The theory is relatively straightforward, but the implementation itself is much more difficult than we thought. The main reason is that CFA itself is at a relatively high abstraction layer, which leads to its complexity.

Completed Work

The main work is at the Merge Request: MR #113.
The main implementation of the CFA Reverser is at CFAReverser.java.
The example configuration file can be found at reverseCFA.properties.
The hand-crafted tests can be found at test/programs/reverse_cfa.

There are still some unsupported language features.
For example:

union type.
Labels as Values
Recursive function
Type id expression

Furthermore, there is also some unresolved issue:

Program with multi-target.
Signed extension for some data types could not be reversed due to the bitvector’s limitation.

Evaluation

We executed several analyses with CFA Reverser on a subset of SVComp's benchmark. The subset consists of 4 test sets: ReachSafety-Arrays, ReachSafety-BitVectors, ReachSafety-ControlFlow, and ReachSafety-Loops, 1285 programs in total. The benchmark configuration can be found at reverseCFA.xml. All benchmarks below were run with revision reverse-cfa:44884

Bounded Model Checking (BMC)

The below benchmarks utilized the Bounded Model Checking(BMC), whose configuration can be accessed via bmc.properties.

	BMC (reverse CFA)	BMC
Correct True	53	34
Correct False	16	60
Incorrect True	2	0
Incorrect False	1	0
Score	42	128

The entire benchmark outcome can be accessed via Result 1.

Predicate Analysis

The below benchmarks utilized the Adjustable-Block Encoding CPA for predicate analysis with CEGAR as described in "Predicate Abstraction with Adjustable-Block Encoding"

	Predicate Analysis (reverse CFA)	Predicate Analysis
Correct True	140	213
Correct False	30	137
Incorrect True	4	0
Incorrect False	5	12
Score	102	371

The entire benchmark outcome can be accessed via Result 2.

KInduction

The below benchmarks utilized the plain k-Induction analysis.

	k-Induction (reverse CFA)	k-Induction
Correct True	94	224
Correct False	30	206
Incorrect True	3	0
Incorrect False	6	34
Score	26	110

The entire benchmark outcome can be accessed via Result 3.

Benchmark results show that using CFA Reverser provides comparable speed and memory usage to the original analysis for correct cases. The main reason why some Incorrect Trues occur in the benchmark is due to the multi-target issue mentioned above. This kind of program should be rejected by the CFA Reverser or should be resolved by inline function expansion, which is the future work.

It has been observed that the BMC algorithm with reverse CFA, does not perform well when dealing with loop programs. Loop programs are reversed as infinite loops, which could lead to a TIMEOUT when working with the BMC algorithm. While reverse CFA may decrease the distance between the entry and target points, the use of infinite in loops causes significant overhead.
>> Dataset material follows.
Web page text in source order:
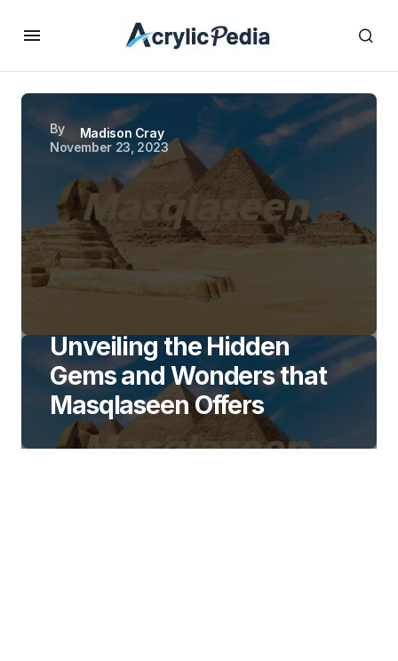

In summary, while this approach may have benefits, it is important to consider its overheads and limitations.

Future Work

Currently, there are still some unsupported features and unresolved issues. Specifically:

About the issue related to multiple targets mentioned above, it is possible to resolve it by inline expanding each function call.
The unsupported C language's features, especially the union type.
The array type is relatively slow. If the array size is even slightly large, the program will reach a TIMEOUT. However, it may be possible to reduce the number of assumptions made about array elements since only a subset of indices is used in most programs.
The current generated reverse CFA could not work well with CPAchecker's features such as witness export.